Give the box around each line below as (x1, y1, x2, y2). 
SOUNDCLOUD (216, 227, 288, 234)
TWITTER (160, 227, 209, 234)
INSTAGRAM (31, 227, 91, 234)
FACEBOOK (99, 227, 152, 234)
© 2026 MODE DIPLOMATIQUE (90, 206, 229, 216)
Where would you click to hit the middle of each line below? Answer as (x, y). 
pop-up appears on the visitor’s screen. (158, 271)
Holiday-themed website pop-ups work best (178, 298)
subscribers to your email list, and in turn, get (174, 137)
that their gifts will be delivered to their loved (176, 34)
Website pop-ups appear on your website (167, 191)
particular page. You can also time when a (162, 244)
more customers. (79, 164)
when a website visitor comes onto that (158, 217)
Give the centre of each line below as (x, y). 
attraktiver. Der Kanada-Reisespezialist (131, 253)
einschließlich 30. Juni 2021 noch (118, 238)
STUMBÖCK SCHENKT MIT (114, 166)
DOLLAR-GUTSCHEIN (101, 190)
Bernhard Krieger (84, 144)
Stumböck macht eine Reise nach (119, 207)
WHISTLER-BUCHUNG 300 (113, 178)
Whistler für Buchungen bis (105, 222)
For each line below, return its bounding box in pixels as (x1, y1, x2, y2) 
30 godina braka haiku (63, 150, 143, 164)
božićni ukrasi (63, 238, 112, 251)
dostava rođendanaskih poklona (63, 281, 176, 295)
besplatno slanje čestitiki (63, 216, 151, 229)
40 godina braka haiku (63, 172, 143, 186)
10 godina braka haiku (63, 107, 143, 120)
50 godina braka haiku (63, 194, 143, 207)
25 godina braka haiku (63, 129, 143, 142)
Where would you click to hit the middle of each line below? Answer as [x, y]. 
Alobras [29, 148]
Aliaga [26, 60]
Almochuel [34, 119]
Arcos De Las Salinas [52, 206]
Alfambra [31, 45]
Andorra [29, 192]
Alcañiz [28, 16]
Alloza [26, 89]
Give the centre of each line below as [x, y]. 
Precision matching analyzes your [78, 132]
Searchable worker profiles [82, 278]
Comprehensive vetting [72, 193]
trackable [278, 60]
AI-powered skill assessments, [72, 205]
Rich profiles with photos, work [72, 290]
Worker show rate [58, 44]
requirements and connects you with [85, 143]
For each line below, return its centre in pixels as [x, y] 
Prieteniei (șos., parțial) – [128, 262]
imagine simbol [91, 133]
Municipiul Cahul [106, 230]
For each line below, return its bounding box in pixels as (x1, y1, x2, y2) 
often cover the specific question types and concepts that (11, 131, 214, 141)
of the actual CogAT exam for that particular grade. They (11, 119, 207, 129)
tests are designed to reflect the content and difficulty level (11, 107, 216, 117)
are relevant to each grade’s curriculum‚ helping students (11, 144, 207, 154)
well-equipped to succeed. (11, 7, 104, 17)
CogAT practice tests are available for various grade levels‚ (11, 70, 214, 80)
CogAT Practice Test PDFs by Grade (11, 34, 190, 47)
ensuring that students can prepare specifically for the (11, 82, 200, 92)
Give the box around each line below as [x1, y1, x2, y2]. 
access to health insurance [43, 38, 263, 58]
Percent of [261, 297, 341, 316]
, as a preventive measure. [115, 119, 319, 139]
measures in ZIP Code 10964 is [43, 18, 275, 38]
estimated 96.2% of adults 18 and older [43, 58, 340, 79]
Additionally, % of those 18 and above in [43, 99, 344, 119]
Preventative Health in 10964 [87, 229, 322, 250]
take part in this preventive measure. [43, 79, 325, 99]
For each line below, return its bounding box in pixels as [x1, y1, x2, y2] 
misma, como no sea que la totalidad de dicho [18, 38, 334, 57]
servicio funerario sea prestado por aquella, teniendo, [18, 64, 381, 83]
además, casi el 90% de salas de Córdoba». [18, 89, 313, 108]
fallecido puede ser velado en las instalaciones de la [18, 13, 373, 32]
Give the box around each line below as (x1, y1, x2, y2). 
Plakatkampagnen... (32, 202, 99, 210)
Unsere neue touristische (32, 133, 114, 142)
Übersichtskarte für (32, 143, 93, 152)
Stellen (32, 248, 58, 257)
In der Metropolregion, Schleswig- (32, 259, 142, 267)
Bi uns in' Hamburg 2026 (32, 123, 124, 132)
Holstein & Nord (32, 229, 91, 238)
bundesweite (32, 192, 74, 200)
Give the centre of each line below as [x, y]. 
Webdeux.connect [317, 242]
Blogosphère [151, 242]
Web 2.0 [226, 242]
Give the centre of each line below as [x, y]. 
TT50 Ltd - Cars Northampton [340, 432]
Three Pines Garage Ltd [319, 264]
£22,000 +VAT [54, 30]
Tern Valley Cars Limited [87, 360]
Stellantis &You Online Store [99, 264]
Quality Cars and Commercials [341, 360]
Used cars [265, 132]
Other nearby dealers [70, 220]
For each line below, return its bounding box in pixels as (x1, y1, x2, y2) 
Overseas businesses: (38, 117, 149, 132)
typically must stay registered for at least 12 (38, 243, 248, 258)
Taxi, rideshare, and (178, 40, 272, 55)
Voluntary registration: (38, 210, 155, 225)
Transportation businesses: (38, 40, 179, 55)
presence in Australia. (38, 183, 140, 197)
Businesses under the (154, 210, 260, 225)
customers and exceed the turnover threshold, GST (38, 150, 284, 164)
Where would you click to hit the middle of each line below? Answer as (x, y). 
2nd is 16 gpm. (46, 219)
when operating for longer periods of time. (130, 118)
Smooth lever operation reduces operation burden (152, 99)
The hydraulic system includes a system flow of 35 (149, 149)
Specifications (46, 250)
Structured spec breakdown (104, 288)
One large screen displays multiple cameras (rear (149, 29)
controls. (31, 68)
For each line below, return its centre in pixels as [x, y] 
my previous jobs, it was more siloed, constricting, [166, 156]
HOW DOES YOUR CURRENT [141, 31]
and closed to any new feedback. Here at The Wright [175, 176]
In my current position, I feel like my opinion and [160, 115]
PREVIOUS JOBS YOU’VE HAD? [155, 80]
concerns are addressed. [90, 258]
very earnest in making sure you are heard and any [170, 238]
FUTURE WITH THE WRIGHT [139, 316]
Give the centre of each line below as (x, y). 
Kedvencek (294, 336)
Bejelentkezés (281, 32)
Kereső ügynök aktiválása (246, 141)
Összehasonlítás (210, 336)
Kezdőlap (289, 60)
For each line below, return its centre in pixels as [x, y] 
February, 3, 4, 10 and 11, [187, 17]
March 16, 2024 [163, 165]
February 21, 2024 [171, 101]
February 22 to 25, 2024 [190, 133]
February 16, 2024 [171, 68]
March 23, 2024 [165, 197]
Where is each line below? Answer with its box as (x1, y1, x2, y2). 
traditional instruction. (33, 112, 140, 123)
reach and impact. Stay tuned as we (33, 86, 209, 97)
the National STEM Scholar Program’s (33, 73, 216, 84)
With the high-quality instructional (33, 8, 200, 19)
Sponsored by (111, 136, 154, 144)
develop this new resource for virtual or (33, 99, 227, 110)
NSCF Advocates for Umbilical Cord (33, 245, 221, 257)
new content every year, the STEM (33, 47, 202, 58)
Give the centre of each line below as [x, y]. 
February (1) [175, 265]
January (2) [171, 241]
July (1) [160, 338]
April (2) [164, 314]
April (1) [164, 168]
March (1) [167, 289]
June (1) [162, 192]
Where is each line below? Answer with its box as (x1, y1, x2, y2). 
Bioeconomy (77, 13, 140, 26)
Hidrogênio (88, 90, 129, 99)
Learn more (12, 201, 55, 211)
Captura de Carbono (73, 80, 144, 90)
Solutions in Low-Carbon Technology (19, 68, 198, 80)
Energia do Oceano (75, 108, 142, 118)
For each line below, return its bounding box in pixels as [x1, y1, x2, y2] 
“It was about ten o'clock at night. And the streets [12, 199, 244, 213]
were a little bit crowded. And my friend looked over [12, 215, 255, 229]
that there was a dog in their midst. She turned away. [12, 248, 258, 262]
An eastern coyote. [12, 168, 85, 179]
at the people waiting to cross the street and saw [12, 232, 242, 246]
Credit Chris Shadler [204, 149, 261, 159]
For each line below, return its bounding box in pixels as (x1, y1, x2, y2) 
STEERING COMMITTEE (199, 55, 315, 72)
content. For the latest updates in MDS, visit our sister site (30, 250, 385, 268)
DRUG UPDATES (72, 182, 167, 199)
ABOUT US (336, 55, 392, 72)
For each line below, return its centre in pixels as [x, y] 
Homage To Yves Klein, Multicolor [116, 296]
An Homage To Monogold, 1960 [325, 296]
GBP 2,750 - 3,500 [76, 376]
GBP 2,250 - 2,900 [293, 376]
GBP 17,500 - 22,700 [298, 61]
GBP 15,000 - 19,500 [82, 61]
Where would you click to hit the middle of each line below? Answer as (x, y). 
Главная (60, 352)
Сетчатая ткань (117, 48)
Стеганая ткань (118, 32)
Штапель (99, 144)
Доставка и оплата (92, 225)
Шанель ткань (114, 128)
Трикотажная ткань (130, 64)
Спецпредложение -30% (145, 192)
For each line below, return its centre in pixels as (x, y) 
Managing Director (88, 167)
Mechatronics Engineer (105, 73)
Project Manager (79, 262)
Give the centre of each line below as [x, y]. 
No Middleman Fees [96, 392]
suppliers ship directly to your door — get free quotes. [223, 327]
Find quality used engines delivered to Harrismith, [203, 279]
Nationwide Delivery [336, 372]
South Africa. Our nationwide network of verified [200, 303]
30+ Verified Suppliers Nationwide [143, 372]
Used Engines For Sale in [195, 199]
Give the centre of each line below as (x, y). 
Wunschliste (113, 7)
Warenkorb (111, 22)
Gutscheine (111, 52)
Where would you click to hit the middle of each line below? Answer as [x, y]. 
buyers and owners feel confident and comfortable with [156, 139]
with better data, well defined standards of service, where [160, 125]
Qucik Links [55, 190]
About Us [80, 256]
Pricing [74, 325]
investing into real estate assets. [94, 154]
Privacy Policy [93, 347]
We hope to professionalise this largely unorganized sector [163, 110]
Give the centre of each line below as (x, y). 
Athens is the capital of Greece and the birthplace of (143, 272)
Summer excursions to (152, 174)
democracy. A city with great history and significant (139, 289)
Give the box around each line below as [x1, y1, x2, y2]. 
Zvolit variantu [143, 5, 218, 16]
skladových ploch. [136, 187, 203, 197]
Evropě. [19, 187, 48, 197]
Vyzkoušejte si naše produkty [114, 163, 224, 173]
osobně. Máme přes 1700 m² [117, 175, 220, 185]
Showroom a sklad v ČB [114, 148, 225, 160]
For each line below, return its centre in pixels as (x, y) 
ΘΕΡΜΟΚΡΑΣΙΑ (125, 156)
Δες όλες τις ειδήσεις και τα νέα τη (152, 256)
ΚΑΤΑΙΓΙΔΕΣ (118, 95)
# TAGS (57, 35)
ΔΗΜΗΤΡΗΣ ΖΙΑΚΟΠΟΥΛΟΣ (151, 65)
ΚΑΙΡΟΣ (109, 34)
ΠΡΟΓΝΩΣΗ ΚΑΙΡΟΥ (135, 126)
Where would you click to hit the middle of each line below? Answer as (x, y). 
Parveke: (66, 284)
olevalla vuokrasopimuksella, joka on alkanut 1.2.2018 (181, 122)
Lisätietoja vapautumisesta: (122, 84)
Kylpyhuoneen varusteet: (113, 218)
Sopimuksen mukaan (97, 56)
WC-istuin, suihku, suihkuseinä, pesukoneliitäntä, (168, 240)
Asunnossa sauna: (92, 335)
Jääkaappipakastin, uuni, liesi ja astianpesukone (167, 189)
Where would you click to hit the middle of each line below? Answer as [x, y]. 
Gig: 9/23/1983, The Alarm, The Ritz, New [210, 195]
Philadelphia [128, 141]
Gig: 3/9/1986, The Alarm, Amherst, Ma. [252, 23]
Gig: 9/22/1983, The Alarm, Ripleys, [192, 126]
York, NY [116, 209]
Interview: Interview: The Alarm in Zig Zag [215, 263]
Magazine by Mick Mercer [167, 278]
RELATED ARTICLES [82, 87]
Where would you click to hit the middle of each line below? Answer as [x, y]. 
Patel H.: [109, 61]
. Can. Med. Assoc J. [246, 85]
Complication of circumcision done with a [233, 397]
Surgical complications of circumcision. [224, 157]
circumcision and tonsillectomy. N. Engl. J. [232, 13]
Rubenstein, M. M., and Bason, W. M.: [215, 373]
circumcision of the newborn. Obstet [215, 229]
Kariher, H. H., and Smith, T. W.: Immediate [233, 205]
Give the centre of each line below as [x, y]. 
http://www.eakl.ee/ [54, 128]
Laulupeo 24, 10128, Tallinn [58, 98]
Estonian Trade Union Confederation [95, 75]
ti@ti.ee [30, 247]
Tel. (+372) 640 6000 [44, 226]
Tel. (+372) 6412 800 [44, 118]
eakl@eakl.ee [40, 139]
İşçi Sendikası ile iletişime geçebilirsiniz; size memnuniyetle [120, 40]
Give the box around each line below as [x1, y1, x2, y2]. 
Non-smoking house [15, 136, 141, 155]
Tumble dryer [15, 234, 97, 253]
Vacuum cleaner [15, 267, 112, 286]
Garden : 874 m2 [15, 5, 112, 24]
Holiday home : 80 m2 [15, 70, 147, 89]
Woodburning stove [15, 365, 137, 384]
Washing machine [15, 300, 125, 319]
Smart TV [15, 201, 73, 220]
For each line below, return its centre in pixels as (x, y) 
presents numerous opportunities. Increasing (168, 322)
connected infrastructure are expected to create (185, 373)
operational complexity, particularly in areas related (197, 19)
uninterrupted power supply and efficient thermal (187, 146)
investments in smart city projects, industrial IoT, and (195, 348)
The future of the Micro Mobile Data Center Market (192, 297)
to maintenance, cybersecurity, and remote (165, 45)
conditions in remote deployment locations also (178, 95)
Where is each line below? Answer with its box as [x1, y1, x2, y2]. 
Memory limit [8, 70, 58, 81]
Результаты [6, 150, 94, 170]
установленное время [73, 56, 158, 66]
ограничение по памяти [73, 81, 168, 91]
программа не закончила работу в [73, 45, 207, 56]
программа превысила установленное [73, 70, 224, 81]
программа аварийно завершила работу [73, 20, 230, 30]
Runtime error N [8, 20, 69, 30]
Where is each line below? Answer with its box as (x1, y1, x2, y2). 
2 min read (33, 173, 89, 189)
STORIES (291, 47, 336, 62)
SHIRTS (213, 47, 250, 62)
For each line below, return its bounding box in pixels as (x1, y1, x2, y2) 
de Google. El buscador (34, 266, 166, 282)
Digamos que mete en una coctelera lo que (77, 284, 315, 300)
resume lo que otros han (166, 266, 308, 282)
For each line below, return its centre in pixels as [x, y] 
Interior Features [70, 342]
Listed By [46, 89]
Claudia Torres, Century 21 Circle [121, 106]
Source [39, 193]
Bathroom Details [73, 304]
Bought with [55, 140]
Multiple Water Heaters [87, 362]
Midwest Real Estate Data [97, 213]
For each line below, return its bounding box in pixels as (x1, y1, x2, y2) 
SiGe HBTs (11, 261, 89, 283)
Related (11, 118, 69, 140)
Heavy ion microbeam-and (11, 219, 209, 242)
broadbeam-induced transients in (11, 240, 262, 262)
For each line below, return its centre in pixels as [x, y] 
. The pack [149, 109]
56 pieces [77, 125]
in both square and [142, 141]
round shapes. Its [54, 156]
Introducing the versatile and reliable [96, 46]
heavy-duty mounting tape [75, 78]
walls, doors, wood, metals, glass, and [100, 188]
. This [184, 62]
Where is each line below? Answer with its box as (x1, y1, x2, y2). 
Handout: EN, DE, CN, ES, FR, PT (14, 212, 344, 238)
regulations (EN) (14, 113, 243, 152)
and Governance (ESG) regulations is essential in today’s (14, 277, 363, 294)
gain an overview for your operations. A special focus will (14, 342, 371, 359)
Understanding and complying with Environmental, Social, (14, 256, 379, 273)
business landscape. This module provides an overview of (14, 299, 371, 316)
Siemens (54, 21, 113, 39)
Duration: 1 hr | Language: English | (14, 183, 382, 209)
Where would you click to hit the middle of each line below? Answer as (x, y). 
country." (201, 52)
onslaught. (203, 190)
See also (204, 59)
★ ★ ★ ★ ★
● **EXERCISE GOAL**:
Copy out the lines above exactly, beginning at the one that contains "Managing Director (88, 167)" and ending at the one that contains "Used Engines For Sale in [195, 199]".

● **EXERCISE RESPONSE**:
Managing Director (88, 167)
Mechatronics Engineer (105, 73)
Project Manager (79, 262)
Give the centre of each line below as [x, y]. 
No Middleman Fees [96, 392]
suppliers ship directly to your door — get free quotes. [223, 327]
Find quality used engines delivered to Harrismith, [203, 279]
Nationwide Delivery [336, 372]
South Africa. Our nationwide network of verified [200, 303]
30+ Verified Suppliers Nationwide [143, 372]
Used Engines For Sale in [195, 199]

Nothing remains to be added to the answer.